| WORK REQUEST |
Calculate how many lines of the data hold "January". The answer consists of that number only.

Dataset excerpts
──────────────────────────────
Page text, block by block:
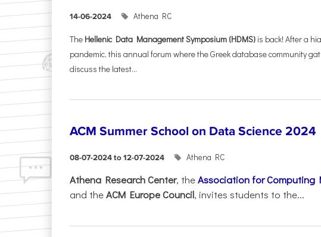
14-06-2024 Athena RC
The Hellenic Data Management Symposium (HDMS) is back! After a
pandemic, this annual forum where the Greek database community
discuss the latest...
ACM Summer School on Data Science 2024
08-07-2024 to 12-07-2024 Athena RC
Athena Research Center, theAssociation for Computing
and theACM Europe Council, invites students to the...
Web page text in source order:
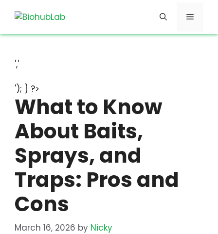
Menu
','
'); } ?>
What to Know
About Baits,
Sprays, and
Traps: Pros and
Cons
March 16, 2026 by Nicky
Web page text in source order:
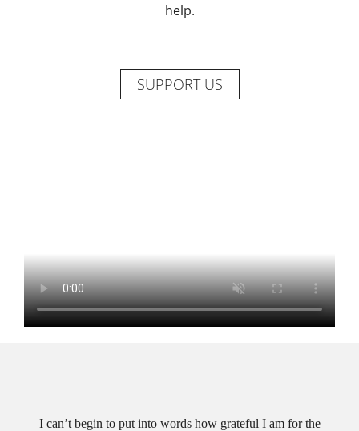
help.
SUPPORT US
I can’t begin to put into words how grateful I am for the
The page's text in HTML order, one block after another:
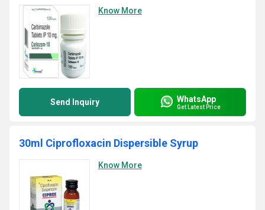
Know More
Send Inquiry WhatsApp
Get Latest Price
30ml Ciprofloxacin Dispersible Syrup
Know More
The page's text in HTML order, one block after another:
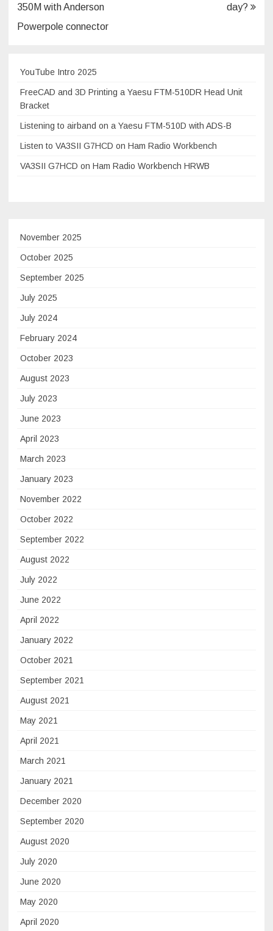
navigation
350M with Anderson
Powerpole connector
day?
YouTube Intro 2025
FreeCAD and 3D Printing a Yaesu FTM-510DR Head Unit
Bracket
Listening to airband on a Yaesu FTM-510D with ADS-B
Listen to VA3SII G7HCD on Ham Radio Workbench
VA3SII G7HCD on Ham Radio Workbench HRWB
November 2025
October 2025
September 2025
July 2025
July 2024
February 2024
October 2023
August 2023
July 2023
June 2023
April 2023
March 2023
January 2023
November 2022
October 2022
September 2022
August 2022
July 2022
June 2022
April 2022
January 2022
October 2021
September 2021
August 2021
May 2021
April 2021
March 2021
January 2021
December 2020
September 2020
August 2020
July 2020
June 2020
May 2020
April 2020
──────────────────────────────
| EXERCISE OUTPUT |
3